**RECORDS PROVIDED:**
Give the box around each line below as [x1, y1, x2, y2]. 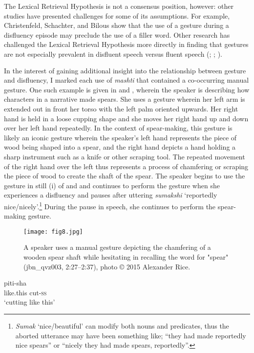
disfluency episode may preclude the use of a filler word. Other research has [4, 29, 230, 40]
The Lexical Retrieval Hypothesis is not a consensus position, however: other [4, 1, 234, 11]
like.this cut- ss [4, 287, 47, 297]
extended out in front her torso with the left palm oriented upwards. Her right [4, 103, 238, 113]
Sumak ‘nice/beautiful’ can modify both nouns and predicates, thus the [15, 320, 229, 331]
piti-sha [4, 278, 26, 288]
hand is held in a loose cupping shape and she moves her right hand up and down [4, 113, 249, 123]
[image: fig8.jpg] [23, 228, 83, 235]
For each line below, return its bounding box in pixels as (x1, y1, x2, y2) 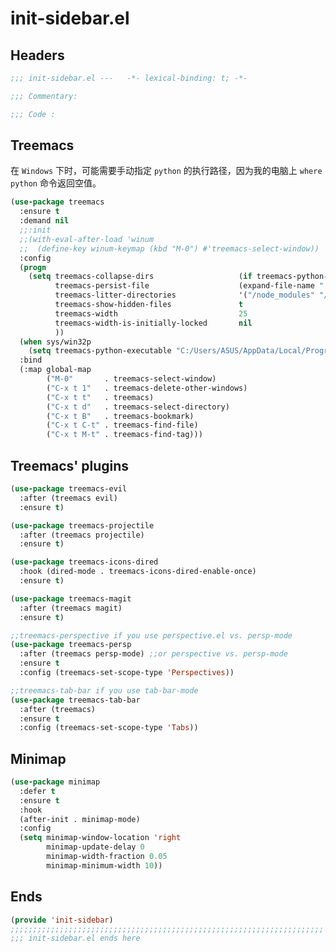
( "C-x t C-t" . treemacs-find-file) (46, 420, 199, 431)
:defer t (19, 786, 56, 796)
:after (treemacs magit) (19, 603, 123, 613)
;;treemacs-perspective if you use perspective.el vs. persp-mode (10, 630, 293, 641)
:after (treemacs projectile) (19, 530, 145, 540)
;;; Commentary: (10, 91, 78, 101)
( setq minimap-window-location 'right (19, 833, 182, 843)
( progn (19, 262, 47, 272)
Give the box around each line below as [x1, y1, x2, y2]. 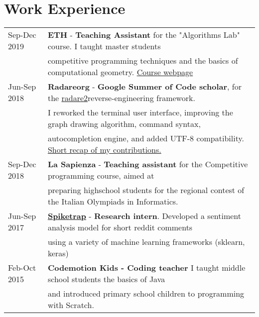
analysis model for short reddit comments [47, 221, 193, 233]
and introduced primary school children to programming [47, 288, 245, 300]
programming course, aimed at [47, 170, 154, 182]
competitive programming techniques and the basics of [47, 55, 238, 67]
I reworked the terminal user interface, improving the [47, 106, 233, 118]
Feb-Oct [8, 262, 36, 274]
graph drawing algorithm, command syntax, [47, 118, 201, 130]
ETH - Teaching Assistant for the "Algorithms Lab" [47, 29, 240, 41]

* * *

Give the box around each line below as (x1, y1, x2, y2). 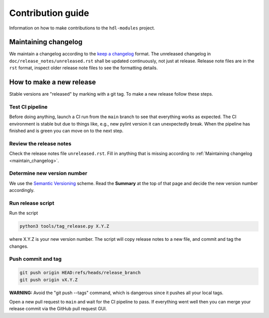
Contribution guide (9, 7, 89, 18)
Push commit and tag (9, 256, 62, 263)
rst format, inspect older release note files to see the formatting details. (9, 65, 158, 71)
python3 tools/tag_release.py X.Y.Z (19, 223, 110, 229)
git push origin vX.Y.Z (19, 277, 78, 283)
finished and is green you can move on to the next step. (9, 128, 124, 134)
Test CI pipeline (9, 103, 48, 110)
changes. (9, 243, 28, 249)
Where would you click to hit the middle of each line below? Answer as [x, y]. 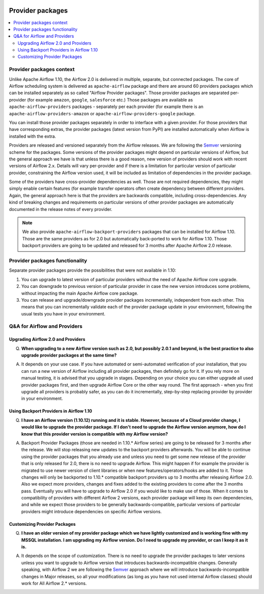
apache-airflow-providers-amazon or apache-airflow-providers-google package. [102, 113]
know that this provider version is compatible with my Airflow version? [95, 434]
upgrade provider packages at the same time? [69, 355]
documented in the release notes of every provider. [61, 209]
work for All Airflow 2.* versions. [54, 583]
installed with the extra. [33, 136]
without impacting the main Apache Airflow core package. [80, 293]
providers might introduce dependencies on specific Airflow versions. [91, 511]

**EXERCISE DESCRIPTION:** Going through the entries above, report how many lines include the string "providers". The number alone is the answer.

**RESPONSE TO THIS TASK:** 2